Gold Price Analysis: XAU/USD recovers from intraday low, still mildly offered under $1,730
- Gold bounces off $1,722.82 amid fresh wave of risk aversion.
- Trading sentiment turns sour as fears of coronavirus wave 2.0 outweigh hopes of economic recovery, Fed’s support.
- Geopolitical tensions in Asia also play roles to ward off the US dollar’s recovery moves.
Gold prices rise to $1,727, down 0.05% on a day, while heading into the European open on Wednesday. The bullion earlier slumped to $1,722.82, as taking clues from the greenback’s extended gains, but recovered afterward as market mood sours amid fears of the coronavirus (COVID-19) resurgence.
Beijing takes extra steps in barring air travels and practicing lockdown as a total of 557 people have recently been infected due to the deadly virus. Not only the Chinese capital, numbers from Japan, the US and Germany also increases the odds of pandemic wave 2.0. Elsewhere, the India-China tussle and tensions between North Korea and South Korea exert additional burden on the risk-off momentum.
As a result, the US 10-year Treasury yields drop 2.3 basis points to 0.731% while Japan’s Nikkei 225 and US stock futures print mild losses as we write.

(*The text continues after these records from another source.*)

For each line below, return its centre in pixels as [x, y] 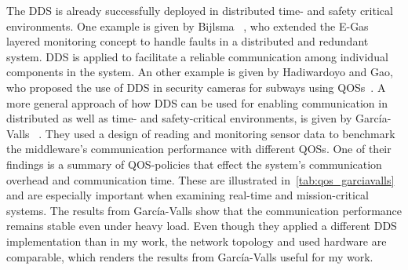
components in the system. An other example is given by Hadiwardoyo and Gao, [200, 72]
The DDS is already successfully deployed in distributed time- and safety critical [200, 10]
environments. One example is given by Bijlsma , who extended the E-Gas [188, 26]
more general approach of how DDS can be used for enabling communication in [197, 102]
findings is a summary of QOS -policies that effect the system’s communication [194, 164]
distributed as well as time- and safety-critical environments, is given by [179, 118]
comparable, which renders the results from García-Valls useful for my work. [190, 256]
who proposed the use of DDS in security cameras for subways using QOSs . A [196, 87]

Even so, the buyers are probed by the US dollar’s recovery moves following Tuesday’s upbeat US retail sales figures. Also questioning the bullion’s upside could be the promising results of the UK’s second vaccine tests.
That said, the traders will keep eyes on the virus updates for fresh impetus while the geopolitical news from Asia might offer additional hints.
Technical analysis
Unless declining below 50-day SMA level of $1,714, the precious metal becomes eligible to challenge the lower high formation. In doing so, it needs to cross $1,733 to aim for $1,745 near-term strong resistance.